*Task objective*:
Copy out all the entries word for word.

(Entries taken from a collection)
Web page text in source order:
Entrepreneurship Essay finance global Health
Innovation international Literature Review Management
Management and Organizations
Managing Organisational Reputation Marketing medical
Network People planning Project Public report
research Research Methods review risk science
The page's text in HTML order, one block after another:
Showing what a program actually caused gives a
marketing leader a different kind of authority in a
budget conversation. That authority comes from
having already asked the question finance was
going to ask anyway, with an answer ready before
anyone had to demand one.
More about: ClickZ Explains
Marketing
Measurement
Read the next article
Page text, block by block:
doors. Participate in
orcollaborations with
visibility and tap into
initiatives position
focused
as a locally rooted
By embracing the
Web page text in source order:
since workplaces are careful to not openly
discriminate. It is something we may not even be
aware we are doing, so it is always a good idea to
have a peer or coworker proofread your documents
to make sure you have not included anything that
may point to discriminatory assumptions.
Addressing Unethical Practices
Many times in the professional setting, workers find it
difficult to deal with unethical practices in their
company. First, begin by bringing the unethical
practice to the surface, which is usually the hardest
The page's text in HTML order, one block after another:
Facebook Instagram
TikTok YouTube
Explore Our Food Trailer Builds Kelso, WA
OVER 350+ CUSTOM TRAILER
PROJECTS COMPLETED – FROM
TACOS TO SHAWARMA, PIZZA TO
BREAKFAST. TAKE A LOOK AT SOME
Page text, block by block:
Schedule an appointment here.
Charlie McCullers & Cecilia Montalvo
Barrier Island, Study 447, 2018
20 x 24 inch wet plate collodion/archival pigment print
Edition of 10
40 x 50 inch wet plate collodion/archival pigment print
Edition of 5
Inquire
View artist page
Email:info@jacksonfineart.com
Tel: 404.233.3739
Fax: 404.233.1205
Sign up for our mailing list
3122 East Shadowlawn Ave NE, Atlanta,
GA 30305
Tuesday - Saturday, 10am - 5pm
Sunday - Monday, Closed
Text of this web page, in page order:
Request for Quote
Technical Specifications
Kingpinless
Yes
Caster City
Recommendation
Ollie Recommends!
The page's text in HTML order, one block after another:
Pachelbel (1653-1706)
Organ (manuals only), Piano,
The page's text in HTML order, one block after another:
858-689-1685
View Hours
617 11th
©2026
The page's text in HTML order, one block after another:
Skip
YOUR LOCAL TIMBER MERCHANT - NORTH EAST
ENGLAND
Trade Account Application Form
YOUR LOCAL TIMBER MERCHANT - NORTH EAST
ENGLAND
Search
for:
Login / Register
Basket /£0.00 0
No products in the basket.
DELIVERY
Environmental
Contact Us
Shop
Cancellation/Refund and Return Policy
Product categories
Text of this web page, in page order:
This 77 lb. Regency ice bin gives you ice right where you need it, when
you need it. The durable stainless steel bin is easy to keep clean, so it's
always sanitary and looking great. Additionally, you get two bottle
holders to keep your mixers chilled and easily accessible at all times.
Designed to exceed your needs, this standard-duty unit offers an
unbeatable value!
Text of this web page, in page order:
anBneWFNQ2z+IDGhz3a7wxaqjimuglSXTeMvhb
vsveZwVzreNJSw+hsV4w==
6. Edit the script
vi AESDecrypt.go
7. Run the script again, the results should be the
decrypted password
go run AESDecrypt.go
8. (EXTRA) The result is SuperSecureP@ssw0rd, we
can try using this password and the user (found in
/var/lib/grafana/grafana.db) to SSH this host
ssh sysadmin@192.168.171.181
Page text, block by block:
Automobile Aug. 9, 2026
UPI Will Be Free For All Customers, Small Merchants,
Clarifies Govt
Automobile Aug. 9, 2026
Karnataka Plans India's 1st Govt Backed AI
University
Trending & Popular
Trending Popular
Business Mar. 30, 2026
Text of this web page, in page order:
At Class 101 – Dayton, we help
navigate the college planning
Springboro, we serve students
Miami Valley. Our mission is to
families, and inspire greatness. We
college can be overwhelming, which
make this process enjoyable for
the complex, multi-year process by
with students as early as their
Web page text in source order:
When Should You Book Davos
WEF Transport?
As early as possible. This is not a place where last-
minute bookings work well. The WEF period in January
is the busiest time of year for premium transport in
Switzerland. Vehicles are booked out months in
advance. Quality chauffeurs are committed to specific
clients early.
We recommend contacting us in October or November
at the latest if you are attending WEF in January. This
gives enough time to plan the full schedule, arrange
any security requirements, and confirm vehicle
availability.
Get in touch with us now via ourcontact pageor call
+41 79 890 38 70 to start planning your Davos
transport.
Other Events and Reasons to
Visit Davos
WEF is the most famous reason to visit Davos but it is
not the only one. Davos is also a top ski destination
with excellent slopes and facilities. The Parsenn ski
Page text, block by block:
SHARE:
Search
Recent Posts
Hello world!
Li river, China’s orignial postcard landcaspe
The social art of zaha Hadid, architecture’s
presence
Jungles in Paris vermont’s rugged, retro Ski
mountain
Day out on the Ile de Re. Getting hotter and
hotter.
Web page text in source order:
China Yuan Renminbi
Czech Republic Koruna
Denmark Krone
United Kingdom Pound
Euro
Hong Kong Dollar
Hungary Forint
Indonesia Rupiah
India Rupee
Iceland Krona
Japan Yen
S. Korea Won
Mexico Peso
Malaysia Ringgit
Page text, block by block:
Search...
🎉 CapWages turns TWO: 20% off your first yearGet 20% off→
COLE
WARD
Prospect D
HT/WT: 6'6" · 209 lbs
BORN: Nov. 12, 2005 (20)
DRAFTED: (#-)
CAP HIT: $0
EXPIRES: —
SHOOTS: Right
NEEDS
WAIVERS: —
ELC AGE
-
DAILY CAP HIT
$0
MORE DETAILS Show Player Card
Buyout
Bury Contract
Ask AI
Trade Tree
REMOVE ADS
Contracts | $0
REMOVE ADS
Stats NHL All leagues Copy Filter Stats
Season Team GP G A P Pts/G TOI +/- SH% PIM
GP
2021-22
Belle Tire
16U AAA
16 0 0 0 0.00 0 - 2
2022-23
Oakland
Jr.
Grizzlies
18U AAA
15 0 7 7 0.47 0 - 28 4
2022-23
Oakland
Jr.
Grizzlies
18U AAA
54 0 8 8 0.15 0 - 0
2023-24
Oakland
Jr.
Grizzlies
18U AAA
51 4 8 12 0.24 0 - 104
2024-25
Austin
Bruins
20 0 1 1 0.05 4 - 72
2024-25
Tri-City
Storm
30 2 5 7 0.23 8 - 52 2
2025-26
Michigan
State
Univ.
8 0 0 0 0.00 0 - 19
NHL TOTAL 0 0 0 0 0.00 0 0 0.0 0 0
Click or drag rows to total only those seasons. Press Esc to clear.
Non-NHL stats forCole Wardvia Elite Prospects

*Finished task*:
Web page text in source order:
Entrepreneurship Essay finance global Health
Innovation international Literature Review Management
Management and Organizations
Managing Organisational Reputation Marketing medical
Network People planning Project Public report
research Research Methods review risk science
The page's text in HTML order, one block after another:
Showing what a program actually caused gives a
marketing leader a different kind of authority in a
budget conversation. That authority comes from
having already asked the question finance was
going to ask anyway, with an answer ready before
anyone had to demand one.
More about: ClickZ Explains
Marketing
Measurement
Read the next article
Page text, block by block:
doors. Participate in
orcollaborations with
visibility and tap into
initiatives position
focused
as a locally rooted
By embracing the
Web page text in source order:
since workplaces are careful to not openly
discriminate. It is something we may not even be
aware we are doing, so it is always a good idea to
have a peer or coworker proofread your documents
to make sure you have not included anything that
may point to discriminatory assumptions.
Addressing Unethical Practices
Many times in the professional setting, workers find it
difficult to deal with unethical practices in their
company. First, begin by bringing the unethical
practice to the surface, which is usually the hardest
The page's text in HTML order, one block after another:
Facebook Instagram
TikTok YouTube
Explore Our Food Trailer Builds Kelso, WA
OVER 350+ CUSTOM TRAILER
PROJECTS COMPLETED – FROM
TACOS TO SHAWARMA, PIZZA TO
BREAKFAST. TAKE A LOOK AT SOME
Page text, block by block:
Schedule an appointment here.
Charlie McCullers & Cecilia Montalvo
Barrier Island, Study 447, 2018
20 x 24 inch wet plate collodion/archival pigment print
Edition of 10
40 x 50 inch wet plate collodion/archival pigment print
Edition of 5
Inquire
View artist page
Email:info@jacksonfineart.com
Tel: 404.233.3739
Fax: 404.233.1205
Sign up for our mailing list
3122 East Shadowlawn Ave NE, Atlanta,
GA 30305
Tuesday - Saturday, 10am - 5pm
Sunday - Monday, Closed
Text of this web page, in page order:
Request for Quote
Technical Specifications
Kingpinless
Yes
Caster City
Recommendation
Ollie Recommends!
The page's text in HTML order, one block after another:
Pachelbel (1653-1706)
Organ (manuals only), Piano,
The page's text in HTML order, one block after another:
858-689-1685
View Hours
617 11th
©2026
The page's text in HTML order, one block after another:
Skip
YOUR LOCAL TIMBER MERCHANT - NORTH EAST
ENGLAND
Trade Account Application Form
YOUR LOCAL TIMBER MERCHANT - NORTH EAST
ENGLAND
Search
for:
Login / Register
Basket /£0.00 0
No products in the basket.
DELIVERY
Environmental
Contact Us
Shop
Cancellation/Refund and Return Policy
Product categories
Text of this web page, in page order:
This 77 lb. Regency ice bin gives you ice right where you need it, when
you need it. The durable stainless steel bin is easy to keep clean, so it's
always sanitary and looking great. Additionally, you get two bottle
holders to keep your mixers chilled and easily accessible at all times.
Designed to exceed your needs, this standard-duty unit offers an
unbeatable value!
Text of this web page, in page order:
anBneWFNQ2z+IDGhz3a7wxaqjimuglSXTeMvhb
vsveZwVzreNJSw+hsV4w==
6. Edit the script
vi AESDecrypt.go
7. Run the script again, the results should be the
decrypted password
go run AESDecrypt.go
8. (EXTRA) The result is SuperSecureP@ssw0rd, we
can try using this password and the user (found in
/var/lib/grafana/grafana.db) to SSH this host
ssh sysadmin@192.168.171.181
Page text, block by block:
Automobile Aug. 9, 2026
UPI Will Be Free For All Customers, Small Merchants,
Clarifies Govt
Automobile Aug. 9, 2026
Karnataka Plans India's 1st Govt Backed AI
University
Trending & Popular
Trending Popular
Business Mar. 30, 2026
Text of this web page, in page order:
At Class 101 – Dayton, we help
navigate the college planning
Springboro, we serve students
Miami Valley. Our mission is to
families, and inspire greatness. We
college can be overwhelming, which
make this process enjoyable for
the complex, multi-year process by
with students as early as their
Web page text in source order:
When Should You Book Davos
WEF Transport?
As early as possible. This is not a place where last-
minute bookings work well. The WEF period in January
is the busiest time of year for premium transport in
Switzerland. Vehicles are booked out months in
advance. Quality chauffeurs are committed to specific
clients early.
We recommend contacting us in October or November
at the latest if you are attending WEF in January. This
gives enough time to plan the full schedule, arrange
any security requirements, and confirm vehicle
availability.
Get in touch with us now via ourcontact pageor call
+41 79 890 38 70 to start planning your Davos
transport.
Other Events and Reasons to
Visit Davos
WEF is the most famous reason to visit Davos but it is
not the only one. Davos is also a top ski destination
with excellent slopes and facilities. The Parsenn ski
Page text, block by block:
SHARE:
Search
Recent Posts
Hello world!
Li river, China’s orignial postcard landcaspe
The social art of zaha Hadid, architecture’s
presence
Jungles in Paris vermont’s rugged, retro Ski
mountain
Day out on the Ile de Re. Getting hotter and
hotter.
Web page text in source order:
China Yuan Renminbi
Czech Republic Koruna
Denmark Krone
United Kingdom Pound
Euro
Hong Kong Dollar
Hungary Forint
Indonesia Rupiah
India Rupee
Iceland Krona
Japan Yen
S. Korea Won
Mexico Peso
Malaysia Ringgit
Page text, block by block:
Search...
🎉 CapWages turns TWO: 20% off your first yearGet 20% off→
COLE
WARD
Prospect D
HT/WT: 6'6" · 209 lbs
BORN: Nov. 12, 2005 (20)
DRAFTED: (#-)
CAP HIT: $0
EXPIRES: —
SHOOTS: Right
NEEDS
WAIVERS: —
ELC AGE
-
DAILY CAP HIT
$0
MORE DETAILS Show Player Card
Buyout
Bury Contract
Ask AI
Trade Tree
REMOVE ADS
Contracts | $0
REMOVE ADS
Stats NHL All leagues Copy Filter Stats
Season Team GP G A P Pts/G TOI +/- SH% PIM
GP
2021-22
Belle Tire
16U AAA
16 0 0 0 0.00 0 - 2
2022-23
Oakland
Jr.
Grizzlies
18U AAA
15 0 7 7 0.47 0 - 28 4
2022-23
Oakland
Jr.
Grizzlies
18U AAA
54 0 8 8 0.15 0 - 0
2023-24
Oakland
Jr.
Grizzlies
18U AAA
51 4 8 12 0.24 0 - 104
2024-25
Austin
Bruins
20 0 1 1 0.05 4 - 72
2024-25
Tri-City
Storm
30 2 5 7 0.23 8 - 52 2
2025-26
Michigan
State
Univ.
8 0 0 0 0.00 0 - 19
NHL TOTAL 0 0 0 0 0.00 0 0 0.0 0 0
Click or drag rows to total only those seasons. Press Esc to clear.
Non-NHL stats forCole Wardvia Elite Prospects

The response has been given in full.